A la oposición le preocupa más una murmuración. La reunión de Horacio Rodríguez Larreta con Hugo Moyano auspiciada por Sergio Massa. Moyano le exigió la renuncia de Conte Grand a cambio de evitar contratiempos en la ciudad con la recolección de residuos. La relación del camionero con el jefe del gobierno es, cuando menos, cordial.

La clínica Antártida sigue funcionando con el permiso precario de habilitación que las autoridades porteñas le concedieron en abril de 2020 por seis meses. Una situación de privilegio que es la envidia de otros sanatorios sindicales. Tal vez sea uno de los límites imprecisos en el camino de la moderación que Rodríguez Larreta está convencido de recorrer para llegar a una candidatura presidencial. Una ruta que difícilmente escogerían los responsables de los asaltos al domicilio del exsenador del PJ, Horacio Román, en Castelar, y al del diputado Carlos “Cuto” Moreno, en City Bell.
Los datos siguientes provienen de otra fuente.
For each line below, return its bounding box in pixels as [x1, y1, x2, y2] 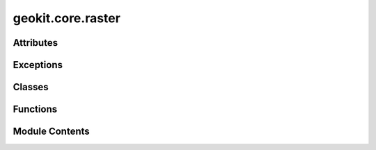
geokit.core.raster [13, 10, 121, 26]
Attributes [13, 37, 58, 49]
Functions [13, 103, 58, 115]
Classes [13, 81, 49, 93]
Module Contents [13, 126, 90, 137]
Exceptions [13, 59, 63, 71]
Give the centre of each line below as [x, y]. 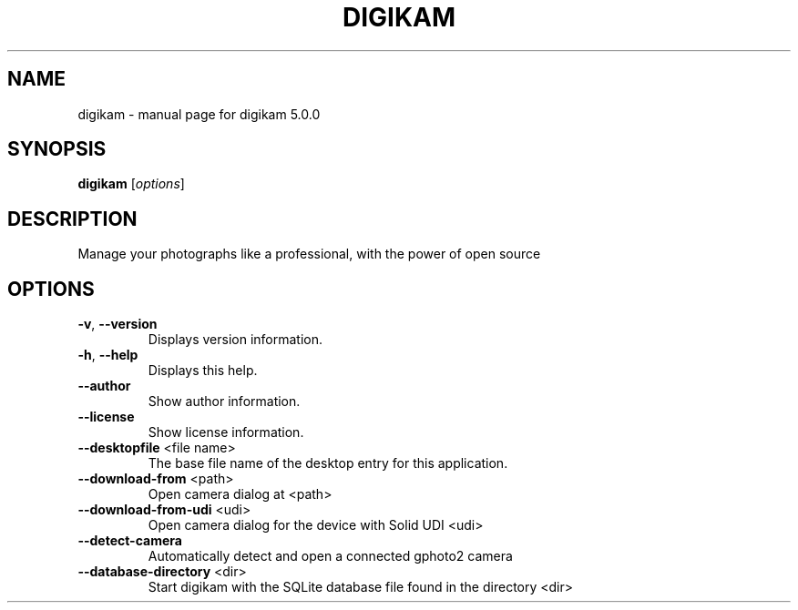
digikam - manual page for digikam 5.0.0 [199, 114]
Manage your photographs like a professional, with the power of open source [309, 254]
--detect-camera [130, 541]
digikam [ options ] [131, 184]
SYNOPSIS [57, 149]
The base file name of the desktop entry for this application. [328, 463]
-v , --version [118, 324]
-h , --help [108, 355]

Los fiscales están tras la pista de un grupo de ex convictos que adoptaron un curioso mote en honor al móvil que proclaman para delinquir: robar solo a peronistas ricos. Una mitomanía que los llevaría a imaginar un universo infinito de posibilidades. Debería preocupar a quienes se encargan de proveer a los Moyano la máscara del Pata Medina.